We’ve already taken note of the possibility of interpreting the whole myth as a drama of the jealousy and guilt of one person, in which the Minotaur plays the role of Minos’ inner KGB, to which the tyrant delegates all the dirty work he himself is guilty of. I think that if it is not in these exact terms, the myth as presented in the film of Dobrachkous follows this same logic.
It is easy to see how this works on the example of Temo. If the Minotaur and Theseus are both signifiers in one person’s imaginary order built around guilt and its expiation, there must necessarily be something common between them, and Dobrachkous easily finds it in their binary nature. As we know, Theseus has two fathers, a God and a man, and the Minotaur was born from a liaison of two creatures: a beast and a woman. This mythological structure allows for further metonymic mixing of the actors. In the film, we have Temo, a mix of Theseus and the Minotaur who, as he says himself, feels, within himself, “a monster – and someone meant to slay the monster.” Temo has two fathers, the one (a beast/a God) who raped his mother, and the one (a man) who raised him and didn’t slay the rapist – those are the two faces of Minos’ repression: jealousy and guilt. We clearly see how the figures of God and the beast merge in the figure of Temo’s biological father, and that is not at all Dobrachkous’ invention: not only in the case of Theseus is it (a) God who rapes Aethra, Theseus’ mother. We also know a story of Zeus becoming a bull to take hold of Europa (according to Pseudo-Apollodorus, it was the same bull that Pasiphaë then slept with and that fathered the Minotaur). Thus God, assuming the role of seducer and tearing families apart, always puts on a mask, and that is what Temo refers to the only time he talks about God in the film: “His invisibility impresses me,” he says. Temo clearly blames the God-beast for his own divided existence and sees himself as a product of a family collision, as an actor in someone else’s story, so he tears himself from everything that ties him to his family, and to the world: “In the end, I realized that I hated them both. Nor could I tolerate more lies.” That is where we meet him in the film, a depressed stoner living in a family which is not his, a slave in the labyrinth folded upon itself, with no one to slay, and no way to leave. Temo presents a characteristic case of melancholy based on identification with an abandoned object. Freud describes the structure of such cases in the following way: “They show us the ego divided, fallen apart into two pieces, one of which rages against the second”.3
Now we see that Temo and Ariadna represent very similar, yet somehow different figures. Let’s start with the similarity. The similarity lies in the phantasm of exclusion and identification they both take part in. That is the phantasm of the Greek myth. The phantasm can be unpacked as follows:
- Exclusion. Both see themselves as slaves, that is to say as not belonging to the family. Temo states it directly: “I am a slave.” As for Ariadna, we already talked about the roots of her separation from the family in the words of Medea. In one of her childhood memories, she sees herself at school, standing along the wall among seven girls who wait to get vaccinated, thus taking up the role of an enslaved Athenian girl being taken to the Minotaur (some of us can still remember the fear of needles we felt when we were kids). This is obviously the reason why her grandmother’s name is Medea – an empress who kills her children. This motive of exclusion, of being expelled from home, is at the center of an episode where Temo and Ariadna, traveling with the thread, chance upon a family of war refugees and instantly relate to them.
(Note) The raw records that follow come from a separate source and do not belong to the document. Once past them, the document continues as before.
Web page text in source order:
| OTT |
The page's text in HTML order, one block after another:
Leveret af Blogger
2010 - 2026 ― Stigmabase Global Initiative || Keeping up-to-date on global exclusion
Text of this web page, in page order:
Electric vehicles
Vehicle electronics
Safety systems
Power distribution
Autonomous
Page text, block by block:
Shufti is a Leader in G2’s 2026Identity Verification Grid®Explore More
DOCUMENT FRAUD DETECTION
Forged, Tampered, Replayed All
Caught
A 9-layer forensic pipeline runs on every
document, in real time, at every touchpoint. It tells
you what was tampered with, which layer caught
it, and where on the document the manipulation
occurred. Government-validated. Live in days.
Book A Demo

- Identification. As slaves, both Ariadna and Temo also identify with the executioner in the figure of a violent progenitor, or the Minotaur: which is Medea for Ariadna, and the father figure, or a God-beast, for Temo. This identification is the source of their own violent drive against the beast and of the mission of slaying the Minotaur that their mythical predecessors accomplish together: Ariadne by providing the thread, Theseus by killing the monster. In the film, this idea is rendered even more directly: Ariadna and Temo travel together.
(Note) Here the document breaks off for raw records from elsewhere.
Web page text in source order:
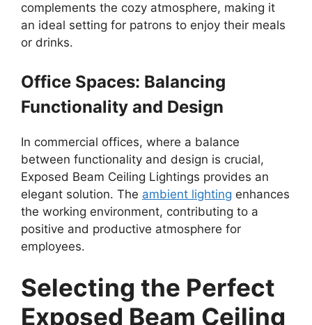
complements the cozy atmosphere, making it
an ideal setting for patrons to enjoy their meals
or drinks.
Office Spaces: Balancing
Functionality and Design
In commercial offices, where a balance
between functionality and design is crucial,
Exposed Beam Ceiling Lightings provides an
elegant solution. The ambient lighting enhances
the working environment, contributing to a
positive and productive atmosphere for
employees.
Selecting the Perfect
Exposed Beam Ceiling

In short, in both cases we witness an identification with the agent of exclusion. The difference between them is also close to the difference between the mythical figures. Ariadne is the daughter of Minos, and Theseus is a slave brought from Athens. The same is true for the film: everything happens in Ariadna’s home, whereas Temo is a stranger. What makes Ariadne, ultimately, help Theseus to kill the Minotaur? Why did she fall in love with him? The Greek myth doesn’t give a reason: she just happened to fall in love. But now we can say: something makes her, too, feel herself enslaved in the home of her father, and this something also has to do with the presence of the Minotaur.
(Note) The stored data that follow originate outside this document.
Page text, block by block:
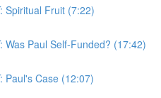
Spiritual Fruit (7:22)
Was Paul Self-Funded? (17:42)
Paul's Case (12:07)
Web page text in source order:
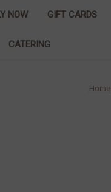
NOW GIFT CARDS
CATERING
Home
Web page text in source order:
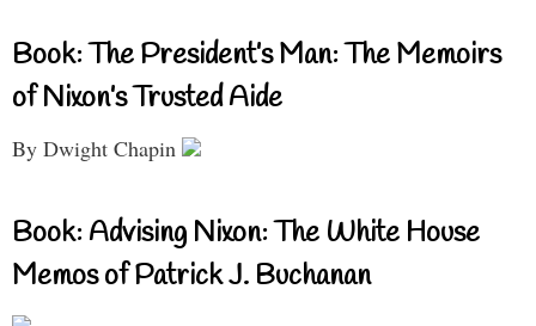
Book: The President’s Man: The Memoirs
of Nixon’s Trusted Aide
By Dwight Chapin
Book: Advising Nixon: The White House
Memos of Patrick J. Buchanan
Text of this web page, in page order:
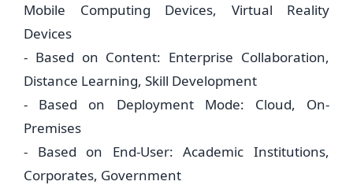
Mobile Computing Devices, Virtual Reality
Devices
- Based on Content: Enterprise Collaboration,
Distance Learning, Skill Development
- Based on Deployment Mode: Cloud, On-
Premises
- Based on End-User: Academic Institutions,
Corporates, Government
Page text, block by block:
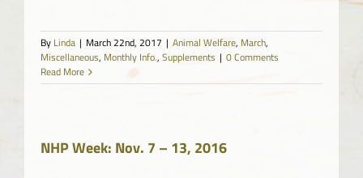
By Linda | March 22nd, 2017 | Animal Welfare, March,
Miscellaneous, Monthly Info., Supplements | 0 Comments
Read More
NHP Week: Nov. 7 – 13, 2016

To make this absolutely clear, we need, once again, to remind ourselves of the details of the life of mythical Ariadne. People say that her mother had an affair with her father’s subordinate, commander Taurus. That’s the most probable reality behind the Minotaur myth. Many Greek sources suggest that those were the rumors that went around Minos’ court. In the film, those rumors are represented by the people from the market that refuse to give the family’s share of the bread to Ariadna, saying that she doesn’t look like her father: both her father and mother have black hair, and Ariadna is blonde. That’s the story Medea believes in and keeps repeating at home. So both Ariadne from the myth and Ariadna from the film have reasons to suppose that their father is not their (biological) father and that, therefore, they are not from the same family as him.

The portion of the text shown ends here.